I'm kind of LMAO because of course those places have turned into that. Look who runs them and look at the execs running it. These are not college grads literally living there and need to unwind while at work.

A lot of software companies especially the new ones who want young talent are running exactly the same as startups were 20 years ago just a lot more flashy and newer toys.

[–] stoly@lemmy.world 8 points 2 days ago

I worked for one of those 20 year startups. It was awful. Basically there was no drive, no vision. The entire place was a lot of faff and only existed to give bonuses to leadership. All of the interesting and motivated employees moved on long ago leaving only the mediocre types who play political games and favorites. I needed A job and took it when offered, but took the next job as soon as I could get out. I watched many others cycle through, some a lot faster than I did (I was waiting for a specific position to open).

[–] onion_dude@feddit.uk 5 points 2 days ago (3 children)

I wonder if it's inevitable that anywhere with enough humans working together will reach this point eventually?

[–] Devmapall@lemmy.zip 16 points 2 days ago

When money and power are funneled to the few then yes. Something more cooperative or democratic probably wouldn't have the same intensity of the problem.

I think it's only inevitable because of how our society is structured.

[–] stoly@lemmy.world 12 points 2 days ago

No, not really. Where I work now is fantastic and we have great leadership. The moment your original visionary leader leaves and someone with an MBA gets in their place, it all goes to shit. This is LITERALLY what happened to Google and to Apple. Both super dynamic companies with great culture who were then gutted to generate shareholder value.

[–] panda_abyss@lemmy.ca 2 points 2 days ago (1 children)

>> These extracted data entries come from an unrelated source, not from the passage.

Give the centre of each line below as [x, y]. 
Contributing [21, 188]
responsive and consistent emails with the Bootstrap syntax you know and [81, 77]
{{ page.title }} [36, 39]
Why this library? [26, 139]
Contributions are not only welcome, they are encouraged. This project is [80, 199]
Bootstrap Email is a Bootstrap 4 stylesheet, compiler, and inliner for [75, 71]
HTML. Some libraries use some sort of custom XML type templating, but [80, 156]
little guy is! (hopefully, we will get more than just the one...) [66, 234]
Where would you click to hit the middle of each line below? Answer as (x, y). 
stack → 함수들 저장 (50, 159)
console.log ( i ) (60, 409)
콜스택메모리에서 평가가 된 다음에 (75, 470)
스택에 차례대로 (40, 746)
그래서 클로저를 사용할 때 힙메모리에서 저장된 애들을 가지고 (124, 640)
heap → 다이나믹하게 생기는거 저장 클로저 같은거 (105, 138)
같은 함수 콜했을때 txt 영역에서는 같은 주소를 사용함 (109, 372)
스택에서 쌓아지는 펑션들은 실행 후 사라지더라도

From what I’ve seen it starts with a few people who abuse the niceties, or the first downturn, or both, and suddenly they’ve got an excuse to strip it all back.

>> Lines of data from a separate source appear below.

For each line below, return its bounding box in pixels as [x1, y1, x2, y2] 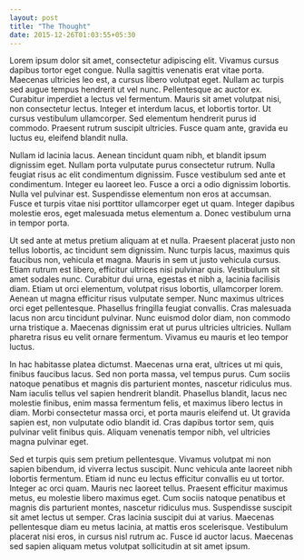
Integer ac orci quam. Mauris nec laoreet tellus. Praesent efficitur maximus [9, 483, 289, 494]
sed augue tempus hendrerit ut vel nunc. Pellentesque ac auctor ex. [9, 84, 263, 95]
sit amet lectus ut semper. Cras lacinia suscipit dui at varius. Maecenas [9, 512, 275, 523]
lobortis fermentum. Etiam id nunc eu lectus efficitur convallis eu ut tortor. [9, 474, 285, 485]
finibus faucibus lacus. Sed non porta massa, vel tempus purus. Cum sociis [9, 369, 290, 380]
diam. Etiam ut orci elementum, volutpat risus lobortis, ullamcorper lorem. [9, 284, 284, 295]
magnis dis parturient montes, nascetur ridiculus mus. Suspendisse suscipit [9, 502, 292, 514]
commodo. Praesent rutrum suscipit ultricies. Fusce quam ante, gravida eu [9, 123, 289, 134]

It’s always one or the other that starts it. You have an office game console and someone brings their kids who spill pop on it or they take the games home. You get that guy who takes a box of snacks home and the CEO complains for like 2 years about it. You get someone who orders pay per view on a business trip. Etc.

Once you get to like 300 employees this threshold starts getting reliably exceeded.

[–] DireTech@sh.itjust.works 2 points 1 day ago (1 children)

Since when is a 300 person company a startup? I feel like you lose any claim to that long before you hit 100.

[–] panda_abyss@lemmy.ca 1 points 1 day ago

Yeah, but that’s the size where things definitely start dying.

50 is probably my ideal company size.